Krista2 · 14/12/2025 20:53

Looking for some advice as a certain situation is causing me to overthink and build resentment

My sister in law is bipolar and has never liked me or made my life easy. Her behaviour is difficult & she’s always made me feel unwelcome in “her family”
She ruined the build up to my wedding saying I wasn’t including her enough and constantly bitching about me. After many disastrous family occasions I decided enough was enough I took her off my Facebook. She then told her parents / my in laws that I made her feel suicidal. They all had a family meeting to discuss it and they all seem to made amends. She made me so miserable I can’t bear her in my life. So toxic and negative but seems to get away with it. The whole family tip toe around her to please her.
Ive put off having children as I know if I didn’t let her see the baby, then I become the issue but I cant bear to have that family connection with her.
Anytime something doesn’t go her way, she threatens suicide and the family bows down to her.
My husband still speaks with her but never talks about her to me, same with the parents. So it’s like I don’t exist to her anymore. Which is what she wanted all along: but I now feel resentment towards my husband.. I’ve seen messages on his phone and they chat away as normal and just never mention me. I can’t get my head around this, why isn’t he mad for the way she’s treated me and now they have this sneaky messaging behind my back. Like a completely normal sibling relationship.
We do family meals with the in-laws and no one discusses her either. Is this strange ? I feel a lack of trust with my husband and that he didn’t have my back in this situation at all. Am I being unreasonable?

OP posts:
Bobbie12345678 · 14/12/2025 21:02

It is his sister. He is allowed to still want a relationship with her. To be honest , everyone just being quiet about her around you seems like a pretty good outcome.

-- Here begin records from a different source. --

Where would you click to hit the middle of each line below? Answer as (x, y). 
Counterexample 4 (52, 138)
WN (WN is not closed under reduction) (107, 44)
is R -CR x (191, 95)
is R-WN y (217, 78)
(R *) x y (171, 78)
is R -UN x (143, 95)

Bobbie12345678 · 14/12/2025 21:03

And if she isn’t mentioned around you and you never see her, then why on earth don’t you have a baby if you want one. That is just weird.

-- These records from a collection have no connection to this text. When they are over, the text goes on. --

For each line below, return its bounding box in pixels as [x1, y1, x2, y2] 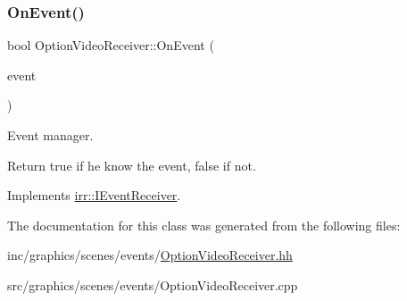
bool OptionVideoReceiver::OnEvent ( [7, 36, 214, 54]
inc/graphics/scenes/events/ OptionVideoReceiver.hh [7, 246, 293, 264]
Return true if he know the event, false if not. [7, 155, 256, 174]
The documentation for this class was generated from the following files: [7, 215, 401, 234]
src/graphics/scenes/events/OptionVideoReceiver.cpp [7, 275, 298, 294]
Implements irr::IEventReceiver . [7, 186, 181, 205]
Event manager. [7, 126, 94, 144]
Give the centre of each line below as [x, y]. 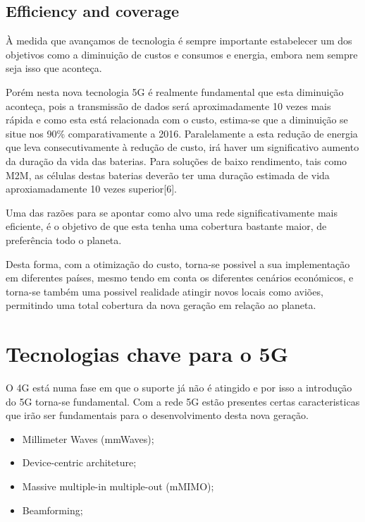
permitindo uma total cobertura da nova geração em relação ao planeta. [161, 305]
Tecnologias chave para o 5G [147, 354]
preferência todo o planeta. [64, 239]
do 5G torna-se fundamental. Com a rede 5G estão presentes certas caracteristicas [183, 401]
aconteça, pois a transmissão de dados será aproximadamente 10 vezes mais [168, 105]
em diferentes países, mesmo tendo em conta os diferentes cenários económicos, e [180, 278]
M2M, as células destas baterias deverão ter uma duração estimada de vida [168, 175]
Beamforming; [52, 510]
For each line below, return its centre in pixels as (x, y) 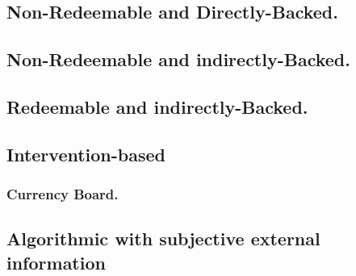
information (56, 262)
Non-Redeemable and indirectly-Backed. (178, 59)
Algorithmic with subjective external (163, 238)
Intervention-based (86, 154)
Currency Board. (63, 194)

Krista2 · 14/12/2025 21:06

I appreciate these words, it makes sense
I just overthink it all and think I’ve came out the worst off here in a situation I didn’t cause

OP posts:
MyFunSloth · 14/12/2025 21:07

It sounds like you haven’t been treated well in the past, but at some point you need to draw a line under this. Or it just goes on escalating.

It seems that the rational thing to do is to avoid interacting with your SIL - and others in the family are content to support this by not mentioning her around you.

See this as a win.

You can’t demand your husband cut off his own sister just because you both rub each other up the wrong way. Just move on with your life and don’t use her theoretical presence as a reason not to raise children.

Arlanymor · 14/12/2025 21:07

He has found a way to have a relationship with you both which means you are kept at arms length. Why would he mention you to her? And presumably he doesn't mention her to you? It's really different to have a mentally unwell sibling - my sister is bipolar and has anti-social behaviour disorder and borderline personality disorder. Every partner I have ever had she has negatively impacted on, so now I don't even introduce them. We share (ageing) parents, so we are on civil terms, because that's the way it has to be. Life isn't always about taking sides, it is sometimes about maintaining the best possible balance between contrasting situations and personalities. It's no cakewalk being bipolar and although you didn't create the situation, neither did she - she's mentally unwell.

Catza · 14/12/2025 21:12

She can only have as much power over you as you give her. You wanted her out of your life but now you are upset that she is out of your life... And you allow her to impact your life by influencing your relationship with your husband. This just isn't healthy.
Your relationship is yours. Her relationship with her brother is hers. Your paths don't cross and that's the outcome you wanted. So enjoy your freedom.

potatocarbcoma · 14/12/2025 21:12

You sound like you’re pissed off that your DH hasn’t ended his relationship with his sister. YABU. She’s barely involved in your life now. DH is entitled to have a relationship with her. You are being ridiculous blaming her for you not having a baby. If your intention is to manipulate DH by using a baby as a weapon, and tell DH that he can’t have his family (sister) involved in his child’s life (as it will be his child as well as yours) then you need to leave DH as you are the controlling problem in that dynamic. The current situation is the best you can hope for. If it’s not to your satisfaction you need to leave.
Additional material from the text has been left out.